Supplied entries:
————

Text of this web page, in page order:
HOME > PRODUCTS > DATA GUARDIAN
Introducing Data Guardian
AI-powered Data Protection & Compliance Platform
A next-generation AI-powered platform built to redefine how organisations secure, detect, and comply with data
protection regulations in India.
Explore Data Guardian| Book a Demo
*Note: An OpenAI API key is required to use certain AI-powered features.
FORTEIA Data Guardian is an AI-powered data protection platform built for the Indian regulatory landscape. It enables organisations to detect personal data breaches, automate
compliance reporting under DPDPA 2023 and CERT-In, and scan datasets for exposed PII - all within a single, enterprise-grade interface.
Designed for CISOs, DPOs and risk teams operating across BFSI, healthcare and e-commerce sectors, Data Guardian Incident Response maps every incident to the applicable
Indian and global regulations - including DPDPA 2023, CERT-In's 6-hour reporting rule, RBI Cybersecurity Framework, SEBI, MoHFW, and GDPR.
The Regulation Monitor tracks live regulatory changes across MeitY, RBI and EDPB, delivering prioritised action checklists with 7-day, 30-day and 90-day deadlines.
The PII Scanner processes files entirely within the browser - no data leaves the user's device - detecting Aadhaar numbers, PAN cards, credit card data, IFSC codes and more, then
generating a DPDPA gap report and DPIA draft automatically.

————

Instructions for the task: Repeat the listing in full so that each line matches exactly.

Response for this exercise:
Text of this web page, in page order:
HOME > PRODUCTS > DATA GUARDIAN
Introducing Data Guardian
AI-powered Data Protection & Compliance Platform
A next-generation AI-powered platform built to redefine how organisations secure, detect, and comply with data
protection regulations in India.
Explore Data Guardian| Book a Demo
*Note: An OpenAI API key is required to use certain AI-powered features.
FORTEIA Data Guardian is an AI-powered data protection platform built for the Indian regulatory landscape. It enables organisations to detect personal data breaches, automate
compliance reporting under DPDPA 2023 and CERT-In, and scan datasets for exposed PII - all within a single, enterprise-grade interface.
Designed for CISOs, DPOs and risk teams operating across BFSI, healthcare and e-commerce sectors, Data Guardian Incident Response maps every incident to the applicable
Indian and global regulations - including DPDPA 2023, CERT-In's 6-hour reporting rule, RBI Cybersecurity Framework, SEBI, MoHFW, and GDPR.
The Regulation Monitor tracks live regulatory changes across MeitY, RBI and EDPB, delivering prioritised action checklists with 7-day, 30-day and 90-day deadlines.
The PII Scanner processes files entirely within the browser - no data leaves the user's device - detecting Aadhaar numbers, PAN cards, credit card data, IFSC codes and more, then
generating a DPDPA gap report and DPIA draft automatically.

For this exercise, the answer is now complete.